WORK TASK ▸ Would you restate every entry that follows, word for word, and leave out the pictures?

----------

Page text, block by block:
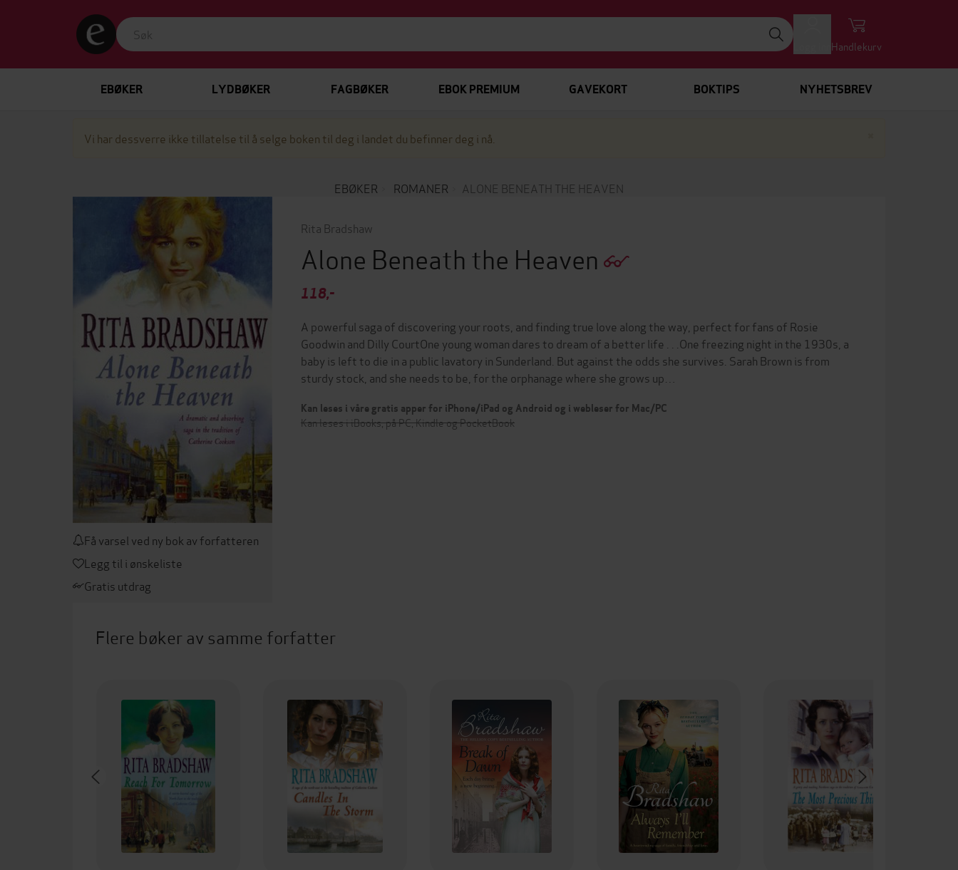
Handlekurv
EBØKER LYDBØKER FAGBØKER EBOK PREMIUM GAVEKORT BOKTIPS NYHETSBREV
Vi har dessverre ikke tillatelse til å selge boken til deg i landet du befinner deg i nå.
EBØKER ROMANER ALONE BENEATH THE HEAVEN
Få varsel ved ny bok av forfatteren
Legg til i ønskeliste
Gratis utdrag
Rita Bradshaw
Alone Beneath the Heaven
118,-
A powerful saga of discovering your roots, and finding true love along the way, perfect for fans of Rosie
Goodwin and Dilly CourtOne young woman dares to dream of a better life . . .One freezing night in the 1930s, a
baby is left to die in a public lavatory in Sunderland. But against the odds she survives. Sarah Brown is from
sturdy stock, and she needs to be, for the orphanage where she grows up…
Kan leses i våre gratis apper for iPhone/iPad og Android og i webleser for Mac/PC
Kan leses i iBooks, på PC, Kindle og PocketBook
Flere bøker av samme forfatter
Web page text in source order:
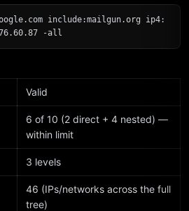
include:mailgun.org ip4:
-all
Valid
6 of 10 (2 direct + 4 nested) —
within limit
3 levels
46 (IPs/networks across the full
tree)
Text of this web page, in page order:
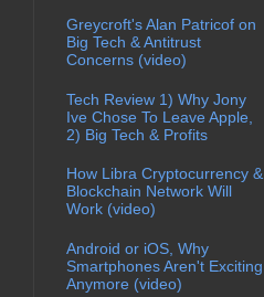
Greycroft's Alan Patricof on
Big Tech & Antitrust
Concerns (video)
Tech Review 1) Why Jony
Ive Chose To Leave Apple,
2) Big Tech & Profits
How Libra Cryptocurrency &
Blockchain Network Will
Work (video)
Android or iOS, Why
Smartphones Aren't Exciting
Anymore (video)
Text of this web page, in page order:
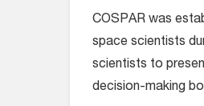
COSPAR was
space scientists
scientists to
decision-making
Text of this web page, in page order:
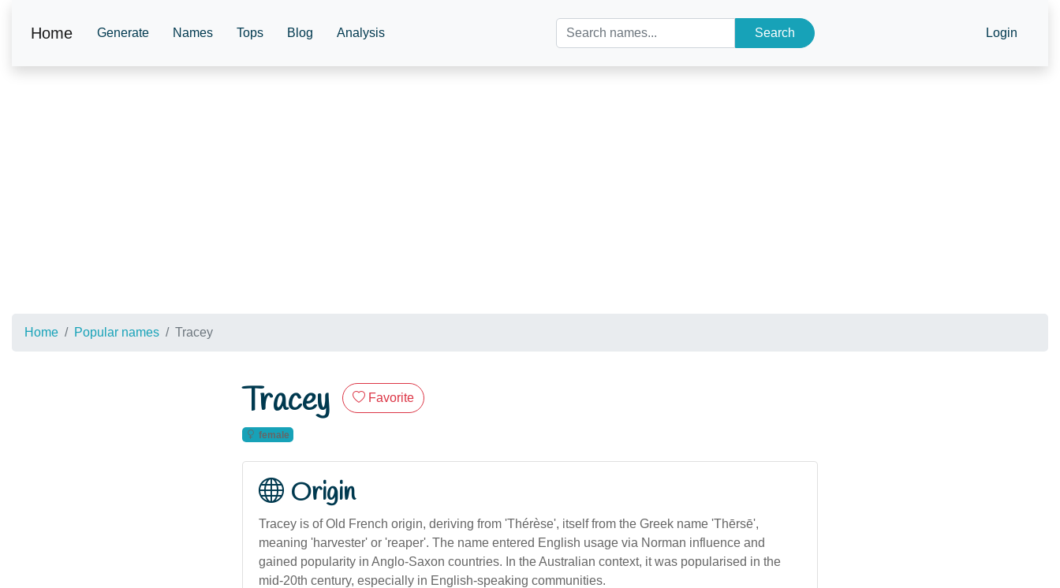
Home Generate Names Tops Blog Analysis Search Login
Home Popular names Tracey
Tracey Favorite
female
Origin
Tracey is of Old French origin, deriving from 'Thérèse', itself from the Greek name 'Thērsē',
meaning 'harvester' or 'reaper'. The name entered English usage via Norman influence and
gained popularity in Anglo-Saxon countries. In the Australian context, it was popularised in the
mid-20th century, especially in English-speaking communities.
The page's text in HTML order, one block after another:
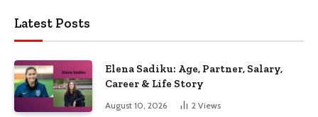
Latest Posts
Elena Sadiku: Age, Partner, Salary,
Career & Life Story
August 10, 2026 2 Views
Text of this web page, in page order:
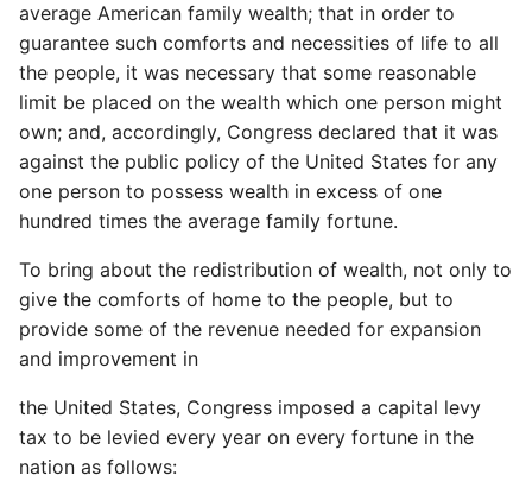
average American family wealth; that in order to
guarantee such comforts and necessities of life to all
the people, it was necessary that some reasonable
limit be placed on the wealth which one person might
own; and, accordingly, Congress declared that it was
against the public policy of the United States for any
one person to possess wealth in excess of one
hundred times the average family fortune.
To bring about the redistribution of wealth, not only to
give the comforts of home to the people, but to
provide some of the revenue needed for expansion
and improvement in
the United States, Congress imposed a capital levy
tax to be levied every year on every fortune in the
nation as follows:
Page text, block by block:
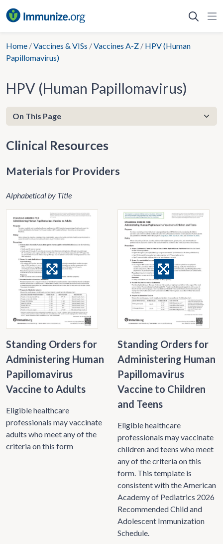
to
Home /Vaccines & VISs /Vaccines A-Z / HPV (Human
Papillomavirus)
HPV (Human Papillomavirus)
Clinical Resources
Materials for Providers
Alphabetical by Title
Standing Orders for
Administering Human
Papillomavirus
Vaccine to Adults
Eligible healthcare
professionals may vaccinate
adults who meet any of the
criteria on this form
Standing Orders for
Administering Human
Papillomavirus
Vaccine to Children
and Teens
Eligible healthcare
professionals may vaccinate
children and teens who meet
any of the criteria on this
form. This template is
consistent with the American
Academy of Pediatrics 2026
Recommended Child and
Adolescent Immunization
Schedule.
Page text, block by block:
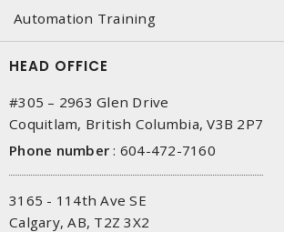
Automation Training
HEAD OFFICE
#305 – 2963 Glen Drive
Coquitlam, British Columbia, V3B 2P7
Phone number : 604-472-7160
3165 - 114th Ave SE
Calgary, AB, T2Z 3X2
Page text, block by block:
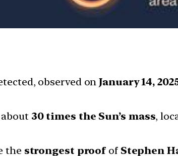
observed onJanuary 14,
about 30 times the Sun’s mass,
the strongest proof of Stephen
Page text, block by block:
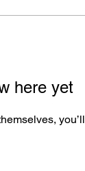
here yet
you’ll
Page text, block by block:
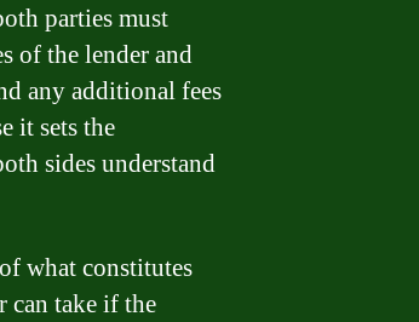
parties must
of the lender and
any additional fees
it sets the
sides understand
what constitutes
can take if the
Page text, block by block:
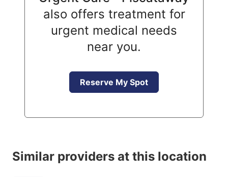
also offers treatment for
urgent medical needs
near you.
Reserve My Spot
Similar providers at this location
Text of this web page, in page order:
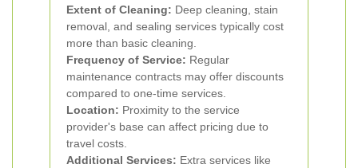
Extent of Cleaning: Deep cleaning, stain
removal, and sealing services typically cost
more than basic cleaning.
Frequency of Service: Regular
maintenance contracts may offer discounts
compared to one-time services.
Location: Proximity to the service
provider's base can affect pricing due to
travel costs.
Additional Services: Extra services like

----------

YOUR RESPONSE ▸
Page text, block by block:
Handlekurv
EBØKER LYDBØKER FAGBØKER EBOK PREMIUM GAVEKORT BOKTIPS NYHETSBREV
Vi har dessverre ikke tillatelse til å selge boken til deg i landet du befinner deg i nå.
EBØKER ROMANER ALONE BENEATH THE HEAVEN
Få varsel ved ny bok av forfatteren
Legg til i ønskeliste
Gratis utdrag
Rita Bradshaw
Alone Beneath the Heaven
118,-
A powerful saga of discovering your roots, and finding true love along the way, perfect for fans of Rosie
Goodwin and Dilly CourtOne young woman dares to dream of a better life . . .One freezing night in the 1930s, a
baby is left to die in a public lavatory in Sunderland. But against the odds she survives. Sarah Brown is from
sturdy stock, and she needs to be, for the orphanage where she grows up…
Kan leses i våre gratis apper for iPhone/iPad og Android og i webleser for Mac/PC
Kan leses i iBooks, på PC, Kindle og PocketBook
Flere bøker av samme forfatter
Web page text in source order:
include:mailgun.org ip4:
-all
Valid
6 of 10 (2 direct + 4 nested) —
within limit
3 levels
46 (IPs/networks across the full
tree)
Text of this web page, in page order:
Greycroft's Alan Patricof on
Big Tech & Antitrust
Concerns (video)
Tech Review 1) Why Jony
Ive Chose To Leave Apple,
2) Big Tech & Profits
How Libra Cryptocurrency &
Blockchain Network Will
Work (video)
Android or iOS, Why
Smartphones Aren't Exciting
Anymore (video)
Text of this web page, in page order:
COSPAR was
space scientists
scientists to
decision-making
Text of this web page, in page order:
Home Generate Names Tops Blog Analysis Search Login
Home Popular names Tracey
Tracey Favorite
female
Origin
Tracey is of Old French origin, deriving from 'Thérèse', itself from the Greek name 'Thērsē',
meaning 'harvester' or 'reaper'. The name entered English usage via Norman influence and
gained popularity in Anglo-Saxon countries. In the Australian context, it was popularised in the
mid-20th century, especially in English-speaking communities.
The page's text in HTML order, one block after another:
Latest Posts
Elena Sadiku: Age, Partner, Salary,
Career & Life Story
August 10, 2026 2 Views
Text of this web page, in page order:
average American family wealth; that in order to
guarantee such comforts and necessities of life to all
the people, it was necessary that some reasonable
limit be placed on the wealth which one person might
own; and, accordingly, Congress declared that it was
against the public policy of the United States for any
one person to possess wealth in excess of one
hundred times the average family fortune.
To bring about the redistribution of wealth, not only to
give the comforts of home to the people, but to
provide some of the revenue needed for expansion
and improvement in
the United States, Congress imposed a capital levy
tax to be levied every year on every fortune in the
nation as follows:
Page text, block by block:
to
Home /Vaccines & VISs /Vaccines A-Z / HPV (Human
Papillomavirus)
HPV (Human Papillomavirus)
Clinical Resources
Materials for Providers
Alphabetical by Title
Standing Orders for
Administering Human
Papillomavirus
Vaccine to Adults
Eligible healthcare
professionals may vaccinate
adults who meet any of the
criteria on this form
Standing Orders for
Administering Human
Papillomavirus
Vaccine to Children
and Teens
Eligible healthcare
professionals may vaccinate
children and teens who meet
any of the criteria on this
form. This template is
consistent with the American
Academy of Pediatrics 2026
Recommended Child and
Adolescent Immunization
Schedule.
Page text, block by block:
Automation Training
HEAD OFFICE
#305 – 2963 Glen Drive
Coquitlam, British Columbia, V3B 2P7
Phone number : 604-472-7160
3165 - 114th Ave SE
Calgary, AB, T2Z 3X2
Page text, block by block:
observed onJanuary 14,
about 30 times the Sun’s mass,
the strongest proof of Stephen
Page text, block by block:
here yet
you’ll
Page text, block by block:
parties must
of the lender and
any additional fees
it sets the
sides understand
what constitutes
can take if the
Page text, block by block:
also offers treatment for
urgent medical needs
near you.
Reserve My Spot
Similar providers at this location
Text of this web page, in page order:
Extent of Cleaning: Deep cleaning, stain
removal, and sealing services typically cost
more than basic cleaning.
Frequency of Service: Regular
maintenance contracts may offer discounts
compared to one-time services.
Location: Proximity to the service
provider's base can affect pricing due to
travel costs.
Additional Services: Extra services like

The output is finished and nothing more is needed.